樽の中を少し見せていただいたのですが、仁尾酢特有の菌による発酵でかなり温かい。発酵する際の独特な匂いがするのかなと想像していましたが、案外それほどでもなく、むしろほのかな香りといった印象です。

ちなみにこの杉樽は100年以上も使われているそうです。醸造所を案内してくれた中橋さんによると、醸造所ごとに菌も違うそうで、10年ほど前、地元の高校理数科生徒グループによる仁尾酢の醸造法に関与する菌の研究発表(日本学生科学賞)が全国2位を受賞しました。この研究結果により酢酸菌や乳酸菌など3種類の菌が見つかったそうです。発酵を遅くする菌も含まれているため、それを取り除くと早く発酵させることができると言われたそうですが、仁尾酢の伝統の味が変わってしまうかもしれないからと、あえて変えずにいるのだそうです。

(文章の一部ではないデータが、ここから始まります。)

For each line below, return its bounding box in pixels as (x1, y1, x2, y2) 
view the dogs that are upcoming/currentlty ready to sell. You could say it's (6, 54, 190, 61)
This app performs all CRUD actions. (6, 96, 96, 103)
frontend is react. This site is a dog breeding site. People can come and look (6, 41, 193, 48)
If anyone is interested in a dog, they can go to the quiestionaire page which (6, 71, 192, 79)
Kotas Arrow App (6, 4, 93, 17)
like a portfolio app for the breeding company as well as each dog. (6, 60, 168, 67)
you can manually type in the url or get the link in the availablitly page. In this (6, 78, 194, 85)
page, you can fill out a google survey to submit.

ところで、米酢はどうやって作られているかご存じですか?
最初の行程は日本酒と同じく窯でお米を蒸し、発酵させます。使われるお水はもちろん山からの湧水。その後、少しお酢を混ぜて絞ったものがもろみと呼ばれる原酒で、それに種酢や酢酸菌などを加えてお酒のアルコール成分を酢酸に変化させることでお酢になります。これらを昔ながらの製法で、時間をかけてじっくりと発酵させることで、コクや旨み、香りのある仁尾酢が誕生するわけですね。
今回、醸造所を案内してくれた中橋さん。すごく細かくこだわりの製法について教えていただいたのですが、私の基礎知識が絶望的に不足していたので話の半分も理解できずすみません。でも、酢造りに対する想いやこだわりは十分に伝わってきました。
あらかじめ数日前にご連絡をいただけると可能な限り醸造所の見学にも対応してくれるそうです。ご興味のある方はぜひどうぞ。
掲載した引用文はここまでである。